Challenges in liquidity risk management and key risk indicators

Under certain circumstances, businesses may also face challenges in transferring funds and securities across borders and currencies, particularly on a same-day basis. For example, institutions operating centralized liquidity management may be dependent on foreign exchange (FX) swap markets.

For example, if the liquidity reserve of a bank in, say, the Netherlands is transferred within a cross-border group to Iceland, where the local entity faces a liquidity shock, but the transfer fails to resolve the problem within the group, the local entity in the Netherlands is likely to be subject to under severe pressure and will have no liquidity buffer to prevent failure. In this case, depositors in the Netherlands are potentially worse off than before the transfer. However, if the transfer succeeds in stopping the problem and there is no reputational contagion, then depositors in Iceland will be better off and those in the Netherlands no worse off.
The bank must also develop a set of key risk indicators, or KRIs, to identify the emergence of increased risk or vulnerabilities in its liquidity risk position or potential funding needs.

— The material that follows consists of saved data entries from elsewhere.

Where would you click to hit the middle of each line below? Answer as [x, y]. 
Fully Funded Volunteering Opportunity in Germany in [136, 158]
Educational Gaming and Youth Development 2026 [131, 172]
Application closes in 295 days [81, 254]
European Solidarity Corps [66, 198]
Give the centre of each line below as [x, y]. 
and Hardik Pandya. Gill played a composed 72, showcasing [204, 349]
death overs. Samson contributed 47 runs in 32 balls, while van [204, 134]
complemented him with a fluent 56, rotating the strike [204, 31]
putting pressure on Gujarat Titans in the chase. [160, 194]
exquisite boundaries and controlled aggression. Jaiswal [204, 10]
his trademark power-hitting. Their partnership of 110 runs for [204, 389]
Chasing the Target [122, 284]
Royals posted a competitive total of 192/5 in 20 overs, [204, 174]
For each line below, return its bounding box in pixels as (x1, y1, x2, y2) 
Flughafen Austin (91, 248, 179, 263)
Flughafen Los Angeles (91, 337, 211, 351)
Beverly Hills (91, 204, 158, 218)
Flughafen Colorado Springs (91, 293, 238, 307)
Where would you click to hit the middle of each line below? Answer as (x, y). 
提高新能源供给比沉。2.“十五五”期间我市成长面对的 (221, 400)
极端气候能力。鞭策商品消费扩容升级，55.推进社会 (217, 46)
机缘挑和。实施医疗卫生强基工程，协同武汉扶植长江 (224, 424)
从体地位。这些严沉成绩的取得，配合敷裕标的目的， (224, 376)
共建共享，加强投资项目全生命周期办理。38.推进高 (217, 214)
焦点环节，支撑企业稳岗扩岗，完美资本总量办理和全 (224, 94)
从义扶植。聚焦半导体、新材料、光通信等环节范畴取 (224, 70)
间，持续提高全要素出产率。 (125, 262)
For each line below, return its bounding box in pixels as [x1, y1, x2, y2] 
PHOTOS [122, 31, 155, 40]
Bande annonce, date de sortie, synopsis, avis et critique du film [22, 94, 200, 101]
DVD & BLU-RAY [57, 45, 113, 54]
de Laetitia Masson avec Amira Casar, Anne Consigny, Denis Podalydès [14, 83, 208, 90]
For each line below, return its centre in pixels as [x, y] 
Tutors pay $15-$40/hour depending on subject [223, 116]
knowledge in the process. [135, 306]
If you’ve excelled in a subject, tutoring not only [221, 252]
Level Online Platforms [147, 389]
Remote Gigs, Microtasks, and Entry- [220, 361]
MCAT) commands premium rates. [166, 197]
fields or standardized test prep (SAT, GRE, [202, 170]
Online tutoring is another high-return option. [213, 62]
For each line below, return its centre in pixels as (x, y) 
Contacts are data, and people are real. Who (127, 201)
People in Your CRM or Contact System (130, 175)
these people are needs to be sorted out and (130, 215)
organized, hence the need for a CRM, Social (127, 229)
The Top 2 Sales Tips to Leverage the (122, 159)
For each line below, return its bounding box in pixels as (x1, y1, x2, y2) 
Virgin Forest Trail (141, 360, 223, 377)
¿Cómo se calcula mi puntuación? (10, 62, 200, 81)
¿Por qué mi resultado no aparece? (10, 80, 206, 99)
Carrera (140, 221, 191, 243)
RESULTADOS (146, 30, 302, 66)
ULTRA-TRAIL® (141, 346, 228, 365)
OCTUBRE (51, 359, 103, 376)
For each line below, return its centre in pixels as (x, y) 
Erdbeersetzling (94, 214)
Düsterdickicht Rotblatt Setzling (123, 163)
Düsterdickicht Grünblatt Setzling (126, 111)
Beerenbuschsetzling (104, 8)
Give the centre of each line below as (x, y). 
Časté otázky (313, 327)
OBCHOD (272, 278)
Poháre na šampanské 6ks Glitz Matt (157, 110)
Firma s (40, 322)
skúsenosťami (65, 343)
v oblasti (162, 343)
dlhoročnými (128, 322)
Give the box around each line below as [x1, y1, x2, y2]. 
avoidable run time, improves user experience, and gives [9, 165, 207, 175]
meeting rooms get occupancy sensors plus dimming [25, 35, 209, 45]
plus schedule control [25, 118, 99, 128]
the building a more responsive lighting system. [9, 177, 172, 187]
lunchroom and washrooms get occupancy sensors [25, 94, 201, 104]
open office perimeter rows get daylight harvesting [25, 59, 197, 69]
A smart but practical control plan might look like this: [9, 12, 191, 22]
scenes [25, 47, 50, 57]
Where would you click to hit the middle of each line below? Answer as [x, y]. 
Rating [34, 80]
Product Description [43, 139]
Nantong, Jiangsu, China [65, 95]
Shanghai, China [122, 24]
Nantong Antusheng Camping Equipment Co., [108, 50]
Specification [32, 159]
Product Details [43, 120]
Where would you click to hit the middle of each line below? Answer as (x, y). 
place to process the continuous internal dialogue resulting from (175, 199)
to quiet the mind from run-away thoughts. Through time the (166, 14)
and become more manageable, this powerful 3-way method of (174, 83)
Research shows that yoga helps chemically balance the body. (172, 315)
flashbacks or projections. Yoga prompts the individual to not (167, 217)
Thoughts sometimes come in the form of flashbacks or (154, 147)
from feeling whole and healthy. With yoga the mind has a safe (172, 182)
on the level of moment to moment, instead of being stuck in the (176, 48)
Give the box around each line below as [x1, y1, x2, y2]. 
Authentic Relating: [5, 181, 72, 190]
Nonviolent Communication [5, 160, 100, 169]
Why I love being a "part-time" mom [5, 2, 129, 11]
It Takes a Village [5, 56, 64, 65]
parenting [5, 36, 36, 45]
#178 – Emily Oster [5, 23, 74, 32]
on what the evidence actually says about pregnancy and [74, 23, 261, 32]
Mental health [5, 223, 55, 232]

Such early warning indicators should identify any negative trend and trigger an assessment and potential response by management to mitigate the bank’s exposure to emerging risk.

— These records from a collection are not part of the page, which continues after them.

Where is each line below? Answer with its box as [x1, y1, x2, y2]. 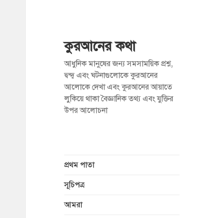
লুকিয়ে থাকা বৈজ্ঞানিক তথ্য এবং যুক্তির [64, 94, 173, 104]
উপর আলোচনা [64, 106, 108, 116]
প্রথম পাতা [64, 160, 94, 170]
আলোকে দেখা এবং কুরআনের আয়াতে [64, 82, 172, 92]
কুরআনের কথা [64, 38, 135, 55]
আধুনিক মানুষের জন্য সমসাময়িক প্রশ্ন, [64, 59, 173, 69]
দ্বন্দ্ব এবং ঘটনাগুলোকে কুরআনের [64, 71, 158, 81]
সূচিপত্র [64, 180, 85, 190]
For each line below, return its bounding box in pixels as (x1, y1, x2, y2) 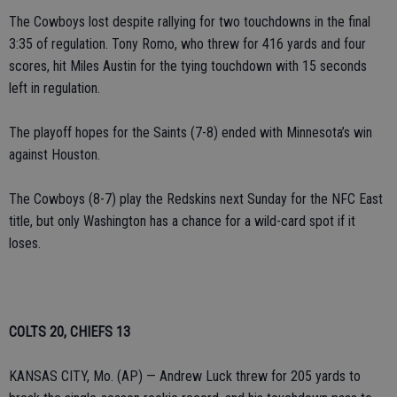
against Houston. (9, 146, 100, 163)
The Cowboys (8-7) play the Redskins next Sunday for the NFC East (9, 191, 383, 207)
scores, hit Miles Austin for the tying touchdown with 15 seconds (9, 58, 367, 74)
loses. (9, 235, 41, 252)
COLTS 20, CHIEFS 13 (9, 323, 130, 340)
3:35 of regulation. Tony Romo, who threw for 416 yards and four (9, 35, 366, 52)
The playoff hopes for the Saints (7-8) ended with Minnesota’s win (9, 124, 372, 141)
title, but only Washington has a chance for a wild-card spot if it (9, 213, 355, 230)
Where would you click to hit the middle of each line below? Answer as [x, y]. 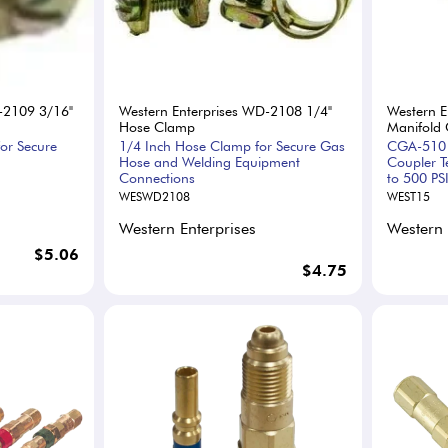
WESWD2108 [155, 197]
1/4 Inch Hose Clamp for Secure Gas [232, 146]
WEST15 [408, 197]
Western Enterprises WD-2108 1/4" [226, 111]
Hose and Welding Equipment [210, 162]
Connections [157, 178]

Early warning indicators can be qualitative or quantitative in nature and may include, but are not limited to:

o rapid asset growth, especially when financed with potentially volatile liabilities
o increasing concentration in assets or liabilities
o increase in currency mismatches
o decrease in the weighted average maturity of liabilities
o repeated incidents of positions approaching or violating internal or regulatory limits
o negative trends or increased risk associated with a particular product line, such as increasing delinquencies
o significant deterioration of the bank’s revenues, asset quality and overall financial condition
o negative publicity
oa credit rating downgrade
o falling stock prices or rising debt costs
o Widening debt swap or credit default spreads
o rising wholesale or retail financing costs
o counterparties that start to require or request additional collateral for credit exposures or that oppose the conclusion of new transactions
o correspondent banks that eliminate or reduce their credit lines
o increase in retail deposit outflows increase in pre-maturity CD redemptions
o difficult access to long-term financing
o difficulties in placing short-term liabilities (eg commercial securities).

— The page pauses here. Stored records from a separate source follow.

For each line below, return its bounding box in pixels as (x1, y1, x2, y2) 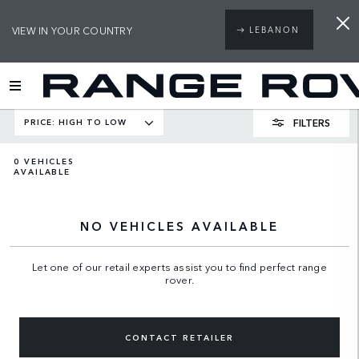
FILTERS (293, 115, 330, 129)
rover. (164, 272, 195, 286)
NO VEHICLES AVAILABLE (80, 217, 279, 234)
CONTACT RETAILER (125, 331, 234, 343)
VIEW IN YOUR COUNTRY (12, 22, 132, 37)
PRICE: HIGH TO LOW (24, 116, 127, 127)
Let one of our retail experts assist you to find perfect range (32, 259, 327, 273)
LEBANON (248, 23, 300, 35)
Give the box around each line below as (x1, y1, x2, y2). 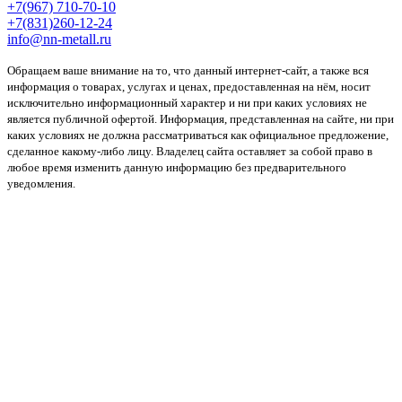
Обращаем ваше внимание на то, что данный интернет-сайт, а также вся (7, 63, 369, 77)
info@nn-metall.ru (7, 31, 111, 47)
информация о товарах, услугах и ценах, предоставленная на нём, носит (7, 79, 371, 93)
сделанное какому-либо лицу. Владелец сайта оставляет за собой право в (7, 144, 372, 158)
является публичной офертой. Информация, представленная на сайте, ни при (7, 111, 394, 126)
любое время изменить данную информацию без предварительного (7, 160, 346, 174)
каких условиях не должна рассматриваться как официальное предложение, (7, 127, 389, 142)
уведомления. (7, 176, 75, 190)
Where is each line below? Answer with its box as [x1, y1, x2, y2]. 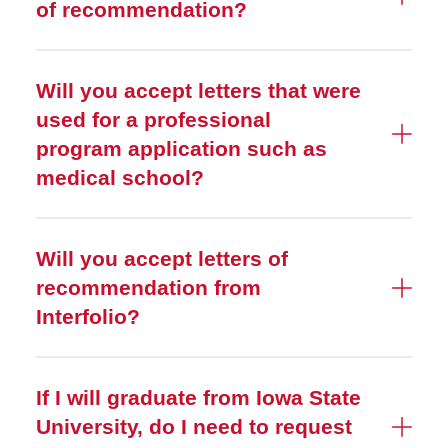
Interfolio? [36, 305, 140, 328]
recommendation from [36, 276, 261, 299]
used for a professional [36, 108, 271, 131]
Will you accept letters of [36, 247, 288, 270]
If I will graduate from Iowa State [36, 386, 361, 409]
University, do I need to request [36, 415, 352, 438]
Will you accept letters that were [36, 79, 361, 102]
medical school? [36, 166, 204, 189]

In my opinion, many of these KRIs were in the red during the approval period in the first half of 2008.

On 17 December 2009, the Basel Committee on Banking Supervision (BCBS) issued two advisory papers designed to apply the lessons of the financial crisis to strengthening bank capital and liquidity frameworks while harmonizing cross-border supervisory approaches. The main purpose of these revisions is to emphasize the holding of higher quality capital and to expand the range of risks it must support.

Conclusion.

It is certain that the Icelandic authorities are responsible for the collapse of Icesave, but also the authorities in the Netherlands and the UK for allowing Icesave to operate in their markets without proper regulation and supervision of its operations or assessment of the consequences of the collapse ( regardless of European passporting rules that allow Icesave to operate in these markets).

The actual CDS spreads, the Basel II working rules for risk management, which prescribe DNB to make an integrated risk assessment, including Landsbanki and currency risk, the Icelandic banks’ loan problems with the central bank of Luxembourg, the various “warning The reports on Icelandic banking by market participants and the lack of reserves at the Icelandic Central Bank were reasons enough to at least take a more than formal procedural approach in granting Icesave’s banking license.